Required action:
Retype the listing exactly. Leave out the images.

******

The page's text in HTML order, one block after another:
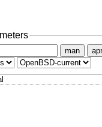
man
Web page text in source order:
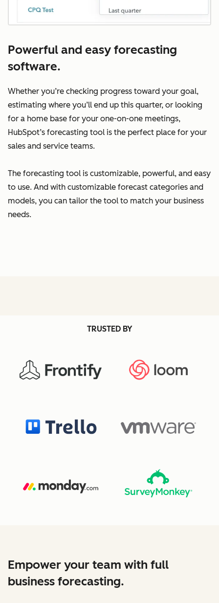
Powerful and easy forecasting
software.
Whether you’re checking progress toward your goal,
estimating where you’ll end up this quarter, or looking
for a home base for your one-on-one meetings,
HubSpot’s forecasting tool is the perfect place for your
sales and service teams.
The forecasting tool is customizable, powerful, and easy
to use. And with customizable forecast categories and
models, you can tailor the tool to match your business
needs.
TRUSTED BY
Empower your team with full
business forecasting.
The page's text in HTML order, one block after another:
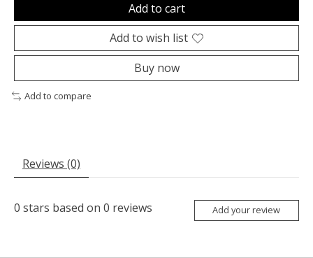
Add to cart
Add to wish list
Buy now
Add to compare
Reviews (0)
0 stars based on 0 reviews Add your review
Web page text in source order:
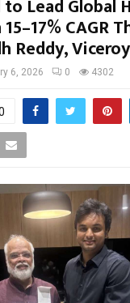
Lead Global
CAGR
Reddy,
6, 2026 0 4302
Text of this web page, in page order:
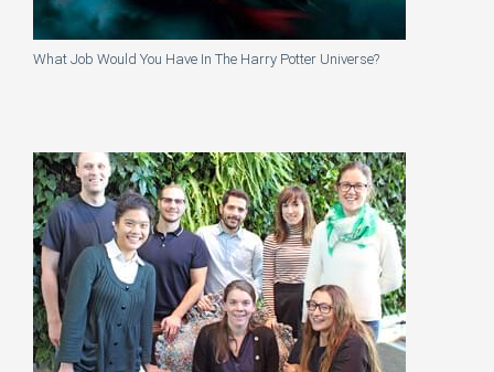
What Job Would You Have In The Harry Potter Universe?
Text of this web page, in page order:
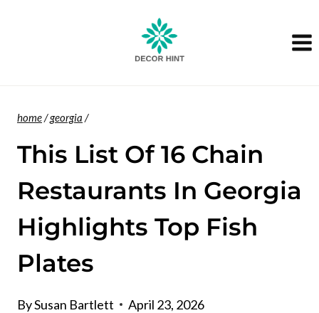
home/georgia /
This List Of 16 Chain
Restaurants In Georgia
Highlights Top Fish
Plates
BySusan Bartlett April 23, 2026
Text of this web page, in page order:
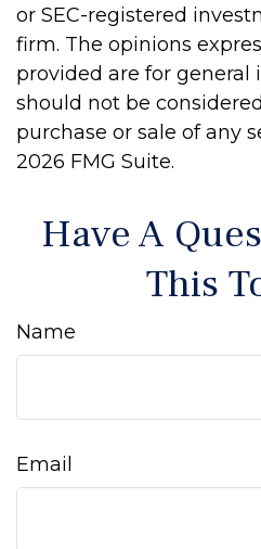
or SEC-registered
firm. The opinions
provided are for general
should not be
purchase or sale of any
2026 FMG Suite.
Have A
This
Name
Email
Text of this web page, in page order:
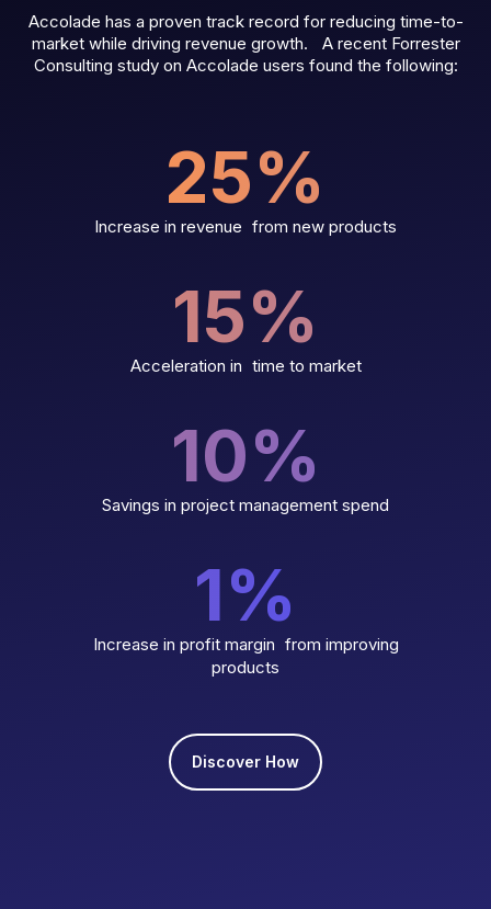
Accolade has a proven track record for reducing time-to-
market while driving revenue growth. A recent Forrester
Consulting study on Accolade users found the following:
25%
Increase in revenue from new products
15%
Acceleration in time to market
10%
Savings in project management spend
1%
Increase in profit margin from improving
products
Discover How
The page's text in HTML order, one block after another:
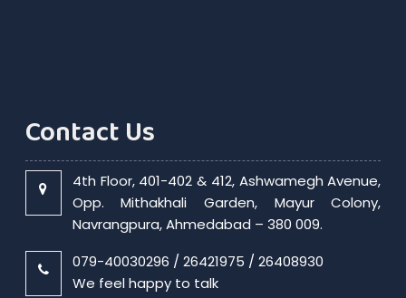
Contact Us
4th Floor, 401-402 & 412, Ashwamegh Avenue,
Opp. Mithakhali Garden, Mayur Colony,
Navrangpura, Ahmedabad – 380 009.
079-40030296 / 26421975 / 26408930
We feel happy to talk
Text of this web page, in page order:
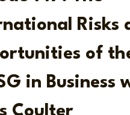
Risks
of
in Business

******

Worked solution:
The page's text in HTML order, one block after another:
man
Web page text in source order:
Powerful and easy forecasting
software.
Whether you’re checking progress toward your goal,
estimating where you’ll end up this quarter, or looking
for a home base for your one-on-one meetings,
HubSpot’s forecasting tool is the perfect place for your
sales and service teams.
The forecasting tool is customizable, powerful, and easy
to use. And with customizable forecast categories and
models, you can tailor the tool to match your business
needs.
TRUSTED BY
Empower your team with full
business forecasting.
The page's text in HTML order, one block after another:
Add to cart
Add to wish list
Buy now
Add to compare
Reviews (0)
0 stars based on 0 reviews Add your review
Web page text in source order:
Lead Global
CAGR
Reddy,
6, 2026 0 4302
Text of this web page, in page order:
What Job Would You Have In The Harry Potter Universe?
Text of this web page, in page order:
home/georgia /
This List Of 16 Chain
Restaurants In Georgia
Highlights Top Fish
Plates
BySusan Bartlett April 23, 2026
Text of this web page, in page order:
or SEC-registered
firm. The opinions
provided are for general
should not be
purchase or sale of any
2026 FMG Suite.
Have A
This
Name
Email
Text of this web page, in page order:
Accolade has a proven track record for reducing time-to-
market while driving revenue growth. A recent Forrester
Consulting study on Accolade users found the following:
25%
Increase in revenue from new products
15%
Acceleration in time to market
10%
Savings in project management spend
1%
Increase in profit margin from improving
products
Discover How
The page's text in HTML order, one block after another:
Contact Us
4th Floor, 401-402 & 412, Ashwamegh Avenue,
Opp. Mithakhali Garden, Mayur Colony,
Navrangpura, Ahmedabad – 380 009.
079-40030296 / 26421975 / 26408930
We feel happy to talk
Text of this web page, in page order:
Risks
of
in Business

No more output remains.